The beauty of wild places could be their undoing
as
they attract us to them-leaving them touched by human
hands and eventually less than wild. We are consuming wilderness at
an alarming rate, using it and changing it as we do so. Though we somethimes
act otherwise, the mountains don't exist for our amusement. They owe
us nothing and they requre nothing from us. Hudson Stuck wrote that
he and other members of the first party to climb Mount McKinley felt
they had been granted "a privileged communion with the high places
of the earth." As mountaineers traveling in the wilderness, our
minimum charge for this privilege is to leave the hills as we found
them, with no sign of our passing. We must study the places we visit
and become sensitive to their vulnerability, then camp and climb in
ways that minimize our impact. The privileges we enjoy in the mountains
bring responsibilities.
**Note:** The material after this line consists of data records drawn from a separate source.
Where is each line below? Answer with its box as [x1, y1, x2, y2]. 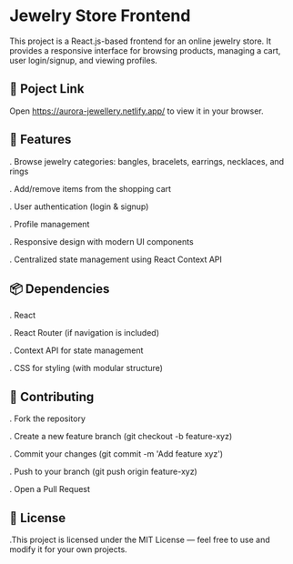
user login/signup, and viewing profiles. [9, 55, 157, 65]
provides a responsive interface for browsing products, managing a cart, [9, 45, 281, 55]
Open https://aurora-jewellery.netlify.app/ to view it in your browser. [9, 106, 264, 116]
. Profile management [9, 218, 90, 229]
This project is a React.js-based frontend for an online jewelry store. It [9, 35, 271, 46]
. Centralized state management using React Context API [9, 254, 223, 265]
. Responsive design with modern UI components [9, 236, 194, 247]
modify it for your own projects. [9, 544, 127, 555]

Therefore, the facts of mountaineering life
today include permit systems that limit access to the backcountry, road
and trail closures, environmental restoration projects, legislative
alerts, and the clash of competing interest groups. While we tread softly
in the mountains, it's also time to speak loudly back in town for support
of wilderness preservation and sensitive use of our wild lands. As mountaineers,
we need to be activists as well as climbers if we want our children
to be able to enjoy what we take for granted.